_DATA PROVIDED:_
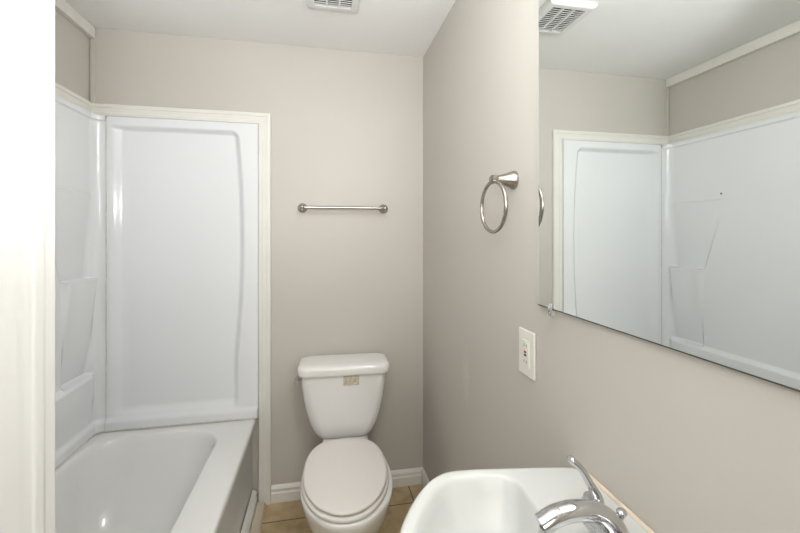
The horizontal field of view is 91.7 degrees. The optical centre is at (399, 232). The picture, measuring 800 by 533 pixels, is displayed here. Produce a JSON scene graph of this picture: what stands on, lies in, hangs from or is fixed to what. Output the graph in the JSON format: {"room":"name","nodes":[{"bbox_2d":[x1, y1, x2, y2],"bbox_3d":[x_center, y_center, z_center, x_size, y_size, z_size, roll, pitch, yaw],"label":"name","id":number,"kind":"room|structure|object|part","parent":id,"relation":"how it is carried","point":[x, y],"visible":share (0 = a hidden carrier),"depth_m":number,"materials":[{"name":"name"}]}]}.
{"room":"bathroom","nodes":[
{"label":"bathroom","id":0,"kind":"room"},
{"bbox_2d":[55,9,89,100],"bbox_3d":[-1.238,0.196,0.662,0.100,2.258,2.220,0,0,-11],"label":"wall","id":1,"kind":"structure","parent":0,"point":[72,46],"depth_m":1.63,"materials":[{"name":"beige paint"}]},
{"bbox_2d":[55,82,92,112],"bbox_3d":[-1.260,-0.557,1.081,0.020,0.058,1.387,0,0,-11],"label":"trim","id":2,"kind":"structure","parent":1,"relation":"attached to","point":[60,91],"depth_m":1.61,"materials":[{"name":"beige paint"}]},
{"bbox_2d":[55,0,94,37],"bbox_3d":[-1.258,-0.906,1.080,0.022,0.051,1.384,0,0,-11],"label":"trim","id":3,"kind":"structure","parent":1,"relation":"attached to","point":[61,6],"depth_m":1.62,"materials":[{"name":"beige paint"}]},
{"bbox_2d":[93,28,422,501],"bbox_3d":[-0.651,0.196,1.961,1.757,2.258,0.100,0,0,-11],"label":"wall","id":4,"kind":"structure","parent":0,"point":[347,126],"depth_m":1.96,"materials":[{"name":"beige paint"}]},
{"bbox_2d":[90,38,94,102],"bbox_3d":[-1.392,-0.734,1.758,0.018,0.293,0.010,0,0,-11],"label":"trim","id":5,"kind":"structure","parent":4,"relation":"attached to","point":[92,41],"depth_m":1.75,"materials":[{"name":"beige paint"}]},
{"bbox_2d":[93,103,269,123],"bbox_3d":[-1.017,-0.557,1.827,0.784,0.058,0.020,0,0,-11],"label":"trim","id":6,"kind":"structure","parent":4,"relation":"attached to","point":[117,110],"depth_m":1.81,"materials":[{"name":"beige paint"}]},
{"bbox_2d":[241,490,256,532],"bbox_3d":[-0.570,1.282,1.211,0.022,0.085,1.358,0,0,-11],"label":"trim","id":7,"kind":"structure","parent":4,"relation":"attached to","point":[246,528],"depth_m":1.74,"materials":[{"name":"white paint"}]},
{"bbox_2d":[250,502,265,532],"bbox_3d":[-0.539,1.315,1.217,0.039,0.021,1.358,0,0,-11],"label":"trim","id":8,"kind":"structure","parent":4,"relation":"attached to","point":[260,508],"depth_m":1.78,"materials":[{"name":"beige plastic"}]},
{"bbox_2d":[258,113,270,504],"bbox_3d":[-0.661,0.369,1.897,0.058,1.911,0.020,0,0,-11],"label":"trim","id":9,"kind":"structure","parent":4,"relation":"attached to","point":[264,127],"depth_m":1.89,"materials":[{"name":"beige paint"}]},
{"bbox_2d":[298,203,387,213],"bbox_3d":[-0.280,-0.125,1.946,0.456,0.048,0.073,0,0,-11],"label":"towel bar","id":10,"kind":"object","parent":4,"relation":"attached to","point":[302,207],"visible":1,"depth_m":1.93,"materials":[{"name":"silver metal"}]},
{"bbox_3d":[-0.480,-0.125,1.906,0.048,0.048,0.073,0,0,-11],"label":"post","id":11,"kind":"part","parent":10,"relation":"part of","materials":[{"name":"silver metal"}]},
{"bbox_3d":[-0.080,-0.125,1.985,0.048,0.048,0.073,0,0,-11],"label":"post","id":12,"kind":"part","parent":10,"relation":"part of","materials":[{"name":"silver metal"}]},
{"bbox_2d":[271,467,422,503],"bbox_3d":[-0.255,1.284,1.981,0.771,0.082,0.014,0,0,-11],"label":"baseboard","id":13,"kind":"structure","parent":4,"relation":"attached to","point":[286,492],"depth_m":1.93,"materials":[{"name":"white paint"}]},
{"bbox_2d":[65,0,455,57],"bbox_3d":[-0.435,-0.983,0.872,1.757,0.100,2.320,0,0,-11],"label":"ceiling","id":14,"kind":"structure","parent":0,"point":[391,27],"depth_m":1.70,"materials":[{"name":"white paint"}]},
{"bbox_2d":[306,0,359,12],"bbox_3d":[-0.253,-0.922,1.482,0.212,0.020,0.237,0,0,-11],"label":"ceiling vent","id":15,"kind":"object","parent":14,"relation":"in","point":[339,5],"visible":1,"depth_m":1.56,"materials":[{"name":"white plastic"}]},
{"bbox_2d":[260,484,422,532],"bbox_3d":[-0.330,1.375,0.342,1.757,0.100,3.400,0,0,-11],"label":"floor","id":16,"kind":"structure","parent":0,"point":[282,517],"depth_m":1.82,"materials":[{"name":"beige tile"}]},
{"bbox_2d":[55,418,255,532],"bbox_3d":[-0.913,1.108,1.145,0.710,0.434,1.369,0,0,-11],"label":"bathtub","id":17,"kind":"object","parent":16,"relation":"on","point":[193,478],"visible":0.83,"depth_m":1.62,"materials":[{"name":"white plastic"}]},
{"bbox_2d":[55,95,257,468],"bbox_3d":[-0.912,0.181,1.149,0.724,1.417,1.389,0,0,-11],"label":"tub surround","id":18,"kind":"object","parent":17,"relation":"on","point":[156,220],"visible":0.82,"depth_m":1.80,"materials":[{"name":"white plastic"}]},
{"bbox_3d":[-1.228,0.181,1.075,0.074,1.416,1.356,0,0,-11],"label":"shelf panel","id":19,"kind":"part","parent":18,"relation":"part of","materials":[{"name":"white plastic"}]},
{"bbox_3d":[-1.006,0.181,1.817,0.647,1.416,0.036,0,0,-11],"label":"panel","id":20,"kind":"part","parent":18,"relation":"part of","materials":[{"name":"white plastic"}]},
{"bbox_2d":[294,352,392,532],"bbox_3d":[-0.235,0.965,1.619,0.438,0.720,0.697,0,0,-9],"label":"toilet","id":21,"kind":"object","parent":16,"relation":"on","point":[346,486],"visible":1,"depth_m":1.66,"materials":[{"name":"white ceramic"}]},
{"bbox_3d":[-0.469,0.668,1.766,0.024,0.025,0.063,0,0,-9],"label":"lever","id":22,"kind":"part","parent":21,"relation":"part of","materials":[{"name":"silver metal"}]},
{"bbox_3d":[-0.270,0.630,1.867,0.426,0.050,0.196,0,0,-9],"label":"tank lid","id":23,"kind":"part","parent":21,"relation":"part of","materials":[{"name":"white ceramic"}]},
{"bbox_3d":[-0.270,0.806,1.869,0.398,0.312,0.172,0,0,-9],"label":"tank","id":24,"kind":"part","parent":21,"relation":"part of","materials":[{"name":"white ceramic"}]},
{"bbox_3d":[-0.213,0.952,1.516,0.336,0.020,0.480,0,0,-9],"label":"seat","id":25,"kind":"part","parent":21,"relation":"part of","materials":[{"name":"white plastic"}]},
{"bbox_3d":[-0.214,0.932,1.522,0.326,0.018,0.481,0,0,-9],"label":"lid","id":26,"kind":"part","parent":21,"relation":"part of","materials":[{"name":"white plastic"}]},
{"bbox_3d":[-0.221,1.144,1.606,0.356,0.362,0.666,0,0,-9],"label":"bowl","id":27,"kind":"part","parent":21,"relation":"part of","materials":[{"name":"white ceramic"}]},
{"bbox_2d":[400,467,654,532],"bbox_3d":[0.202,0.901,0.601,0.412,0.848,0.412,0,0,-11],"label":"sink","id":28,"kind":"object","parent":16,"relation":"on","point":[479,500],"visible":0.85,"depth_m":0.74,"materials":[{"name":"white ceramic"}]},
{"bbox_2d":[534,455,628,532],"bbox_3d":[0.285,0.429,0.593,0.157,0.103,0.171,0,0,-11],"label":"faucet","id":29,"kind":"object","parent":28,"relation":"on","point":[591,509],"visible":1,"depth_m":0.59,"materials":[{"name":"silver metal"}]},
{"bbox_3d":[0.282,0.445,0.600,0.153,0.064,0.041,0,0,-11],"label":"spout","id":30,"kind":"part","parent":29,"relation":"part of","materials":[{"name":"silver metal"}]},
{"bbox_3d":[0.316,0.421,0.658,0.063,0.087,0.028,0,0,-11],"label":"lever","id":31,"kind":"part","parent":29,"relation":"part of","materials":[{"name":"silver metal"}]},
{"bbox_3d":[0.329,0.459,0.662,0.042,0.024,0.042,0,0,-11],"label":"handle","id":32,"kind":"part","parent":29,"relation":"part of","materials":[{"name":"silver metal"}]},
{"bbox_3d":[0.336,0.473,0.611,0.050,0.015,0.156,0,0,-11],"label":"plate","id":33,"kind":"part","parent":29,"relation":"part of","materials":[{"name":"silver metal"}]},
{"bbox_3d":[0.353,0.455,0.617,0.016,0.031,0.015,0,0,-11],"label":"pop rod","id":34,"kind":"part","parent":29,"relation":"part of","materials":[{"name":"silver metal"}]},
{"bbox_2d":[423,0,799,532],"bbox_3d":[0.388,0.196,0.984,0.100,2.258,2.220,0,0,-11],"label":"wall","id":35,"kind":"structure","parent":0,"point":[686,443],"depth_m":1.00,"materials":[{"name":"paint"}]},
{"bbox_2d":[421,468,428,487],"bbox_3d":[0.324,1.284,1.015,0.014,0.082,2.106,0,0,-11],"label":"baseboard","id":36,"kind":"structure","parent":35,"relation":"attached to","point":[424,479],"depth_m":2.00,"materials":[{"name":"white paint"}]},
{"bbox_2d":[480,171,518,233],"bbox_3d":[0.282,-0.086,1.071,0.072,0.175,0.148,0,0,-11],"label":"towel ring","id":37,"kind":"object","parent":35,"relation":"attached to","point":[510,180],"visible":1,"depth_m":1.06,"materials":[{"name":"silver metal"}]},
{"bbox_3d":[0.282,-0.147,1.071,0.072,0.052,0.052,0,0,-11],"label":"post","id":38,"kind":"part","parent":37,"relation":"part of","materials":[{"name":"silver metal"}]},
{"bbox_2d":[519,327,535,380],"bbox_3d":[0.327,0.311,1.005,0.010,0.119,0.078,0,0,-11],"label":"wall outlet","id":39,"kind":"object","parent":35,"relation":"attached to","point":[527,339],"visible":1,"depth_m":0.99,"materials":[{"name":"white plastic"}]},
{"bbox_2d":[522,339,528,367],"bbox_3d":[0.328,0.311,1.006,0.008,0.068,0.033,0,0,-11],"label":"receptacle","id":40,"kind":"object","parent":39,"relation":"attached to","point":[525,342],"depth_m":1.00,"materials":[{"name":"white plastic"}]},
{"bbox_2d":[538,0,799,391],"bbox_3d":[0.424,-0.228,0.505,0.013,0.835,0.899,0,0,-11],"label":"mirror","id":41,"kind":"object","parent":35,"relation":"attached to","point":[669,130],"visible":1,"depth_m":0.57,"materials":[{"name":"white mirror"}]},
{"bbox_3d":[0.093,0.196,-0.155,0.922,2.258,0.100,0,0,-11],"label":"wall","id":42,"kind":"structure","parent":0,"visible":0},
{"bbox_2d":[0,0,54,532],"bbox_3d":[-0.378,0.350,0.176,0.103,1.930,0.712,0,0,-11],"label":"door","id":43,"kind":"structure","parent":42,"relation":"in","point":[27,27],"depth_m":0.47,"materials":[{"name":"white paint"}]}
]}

_EXERCISE DETAILS:_ Apply a filter to the listing above so that only lines with "ceiling" are kept, and copy those lines.

_SOLUTION TO THE EXERCISE:_
{"bbox_2d":[65,0,455,57],"bbox_3d":[-0.435,-0.983,0.872,1.757,0.100,2.320,0,0,-11],"label":"ceiling","id":14,"kind":"structure","parent":0,"point":[391,27],"depth_m":1.70,"materials":[{"name":"white paint"}]},
{"bbox_2d":[306,0,359,12],"bbox_3d":[-0.253,-0.922,1.482,0.212,0.020,0.237,0,0,-11],"label":"ceiling vent","id":15,"kind":"object","parent":14,"relation":"in","point":[339,5],"visible":1,"depth_m":1.56,"materials":[{"name":"white plastic"}]},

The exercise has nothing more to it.